Removing Duplicate, Repeating or Unnecessary SQL Statements in MySQL Improves Performance

By Ronald Bradford on September 28, 2015

Eliminating overhead that adds unnecessary load to database servers when SQL statements are unnecessary can improve MySQL performance, including removing duplicate, repeating or unnecessary statements.

Removing Duplicate SQL Statements

Capture of all SQL statements for a given function or process will highlight any duplicate SQL statements that are executed to complete a specific request. The best practice is to enable the general query log in development environments. Analysis of all SQL statements should be the responsibility of the developer to ensure that only necessary SQL statements are executed. Adding instrumentation to your application to report the number of SQL statements and provide debugging for dynamic viewing of all SQL statements easily enables more information to identify duplicate statements. The use of application frameworks can be a primary cause of unnecessary duplicate SQL statements.

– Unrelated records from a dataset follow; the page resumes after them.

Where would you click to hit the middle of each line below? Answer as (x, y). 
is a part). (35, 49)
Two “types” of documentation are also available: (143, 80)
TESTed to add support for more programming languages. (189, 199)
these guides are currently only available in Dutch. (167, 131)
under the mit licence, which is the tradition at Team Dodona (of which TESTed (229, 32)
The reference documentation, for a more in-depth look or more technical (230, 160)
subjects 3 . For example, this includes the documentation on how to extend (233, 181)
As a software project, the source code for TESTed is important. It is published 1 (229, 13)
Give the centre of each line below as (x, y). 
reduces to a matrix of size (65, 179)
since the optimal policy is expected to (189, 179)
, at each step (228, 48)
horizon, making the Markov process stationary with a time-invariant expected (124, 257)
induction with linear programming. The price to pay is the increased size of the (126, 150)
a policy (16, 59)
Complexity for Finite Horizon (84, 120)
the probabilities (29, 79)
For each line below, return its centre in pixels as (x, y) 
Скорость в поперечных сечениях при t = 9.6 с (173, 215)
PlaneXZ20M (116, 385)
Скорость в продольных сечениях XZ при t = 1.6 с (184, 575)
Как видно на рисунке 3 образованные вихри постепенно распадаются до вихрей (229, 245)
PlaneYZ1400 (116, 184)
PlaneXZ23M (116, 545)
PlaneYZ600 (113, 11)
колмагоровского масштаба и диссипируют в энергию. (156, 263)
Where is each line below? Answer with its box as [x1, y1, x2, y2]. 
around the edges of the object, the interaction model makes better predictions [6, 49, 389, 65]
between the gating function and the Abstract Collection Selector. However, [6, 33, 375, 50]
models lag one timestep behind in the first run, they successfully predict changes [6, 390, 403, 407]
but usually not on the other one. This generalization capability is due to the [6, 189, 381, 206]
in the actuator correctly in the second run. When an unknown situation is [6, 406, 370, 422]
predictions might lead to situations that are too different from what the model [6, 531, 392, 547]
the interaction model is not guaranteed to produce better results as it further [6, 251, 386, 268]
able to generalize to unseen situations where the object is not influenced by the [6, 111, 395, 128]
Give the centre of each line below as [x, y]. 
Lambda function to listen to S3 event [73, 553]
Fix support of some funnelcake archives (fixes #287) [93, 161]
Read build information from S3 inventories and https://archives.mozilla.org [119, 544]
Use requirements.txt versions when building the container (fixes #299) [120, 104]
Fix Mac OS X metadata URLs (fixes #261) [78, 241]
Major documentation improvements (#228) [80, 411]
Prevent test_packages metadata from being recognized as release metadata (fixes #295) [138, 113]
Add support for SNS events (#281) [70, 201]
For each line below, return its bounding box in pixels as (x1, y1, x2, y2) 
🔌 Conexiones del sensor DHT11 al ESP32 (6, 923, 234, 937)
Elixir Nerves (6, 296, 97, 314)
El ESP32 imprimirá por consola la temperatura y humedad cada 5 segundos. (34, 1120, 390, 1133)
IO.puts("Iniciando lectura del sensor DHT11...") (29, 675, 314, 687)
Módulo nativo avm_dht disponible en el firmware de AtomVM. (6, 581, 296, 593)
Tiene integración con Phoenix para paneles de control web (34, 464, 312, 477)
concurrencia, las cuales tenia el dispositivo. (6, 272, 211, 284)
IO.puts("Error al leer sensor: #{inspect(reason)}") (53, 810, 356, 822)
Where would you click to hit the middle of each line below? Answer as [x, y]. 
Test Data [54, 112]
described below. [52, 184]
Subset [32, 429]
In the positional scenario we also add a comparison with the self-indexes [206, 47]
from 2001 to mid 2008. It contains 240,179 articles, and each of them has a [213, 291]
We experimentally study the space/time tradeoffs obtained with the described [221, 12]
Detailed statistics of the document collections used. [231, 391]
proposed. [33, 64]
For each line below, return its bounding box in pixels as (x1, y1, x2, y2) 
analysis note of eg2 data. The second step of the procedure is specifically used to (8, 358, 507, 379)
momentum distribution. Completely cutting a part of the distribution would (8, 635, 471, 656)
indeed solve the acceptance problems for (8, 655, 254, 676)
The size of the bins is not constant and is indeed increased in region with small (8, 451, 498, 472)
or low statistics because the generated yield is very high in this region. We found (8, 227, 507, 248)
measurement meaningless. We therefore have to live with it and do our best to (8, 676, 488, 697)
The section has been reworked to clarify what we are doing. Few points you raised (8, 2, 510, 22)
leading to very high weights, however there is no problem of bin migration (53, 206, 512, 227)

Removing Repeating SQL Statements

Many applications suffer from Row At a Time (RAT) processing. Also known as the N+1 problem, the cause is an outer loop that generates an SQL statement per row. This can result in hundreds to thousands of repeating SQL statements. In many situations, applying a single SQL statement to achieve Chunk At a Time (CAT) processing can eliminate repeating SQL statements. Using the capability of set processing, which is a strength of SQL, can greatly improve performance. Here is an example:

SELECT name FROM firms WHERE id=727;
SELECT name FROM firms WHERE id=758;
SELECT name FROM firms WHERE id=857;
SELECT name FROM firms WHERE id=740;
SELECT name FROM firms WHERE id=849;
SELECT name FROM firms WHERE id=839;
SELECT name FROM firms WHERE id=847;
SELECT name FROM firms WHERE id=867;
SELECT name FROM firms WHERE id=829;
SELECT name FROM firms WHERE id=812;
SELECT name FROM firms WHERE id=868;
SELECT name FROM firms WHERE id=723;

This sequential row processing can be rewritten as follows:

SELECT id, name
FROM firms
WHERE id IN (723, 727, 740, 758, 812, 829, 839, 847, 849, 857, 867, 868);

The profiling functionality can demonstrate the full overhead of this type of SQL execution:

SET PROFILING=1;
SELECT . . .
SHOW PROFILES;

SELECT 'Sum Individual Queries' AS txt,SUM(DURATION) AS total_time FROM
INFORMATION_SCHEMA.PROFILING WHERE QUERY_ID BETWEEN 1 AND 12
UNION
SELECT 'Combined Query',SUM(DURATION) FROM INFORMATION_SCHEMA.PROFILING WHERE
QUERY_ID = 13;

The use of application frameworks can be a primary cause of unnecessary repeating SQL statements.

This example of repeating SQL statements is part of a more common N+1 scenario, where the SQL developer does not understand how to use table joins correctly. This practice involves a loop on an outer set of records, and then querying a subsequent table for all records in the loop. The result is the combined SELECT statement can be eliminated completely. Here is an example:

SELECT a.id, a.firm_id, a.title
FROM   article a
WHERE  a.type=2
AND    a.created > '2011-06-01';

// For loop for all records
SELECT id, name
FROM   firm
WHERE  id = :firm_id;

This loop of SQL statements can be replaced with the following single SQL statement:

SELECT a.id, a.firm_id, f.name, a.title
FROM article a
INNER JOIN firm f ON a.firm_id = f.id
WHERE a.type=2
AND a.created > ‘2011-06-01’;

Removing Unnecessary SQL Statements

Applications that are modified and enhanced over time, such as the following examples, can introduce unnecessary SQL statements:

Information selected that is no longer required
Information selected that is used only for certain paths of a given function
Information that can be selected with a preceding SQL statement

Functionality that has grown over time can easily suffer from this. Capturing and reviewing all SQL statements might not indicate occurrences of unnecessary SQL. Understanding the application needs and what is presented to the end user or used in processing might be necessary to identify improvements. The classic SELECT * is an example for which there is no understanding of what data is actually required without full analysis of the code executing the SQL statement.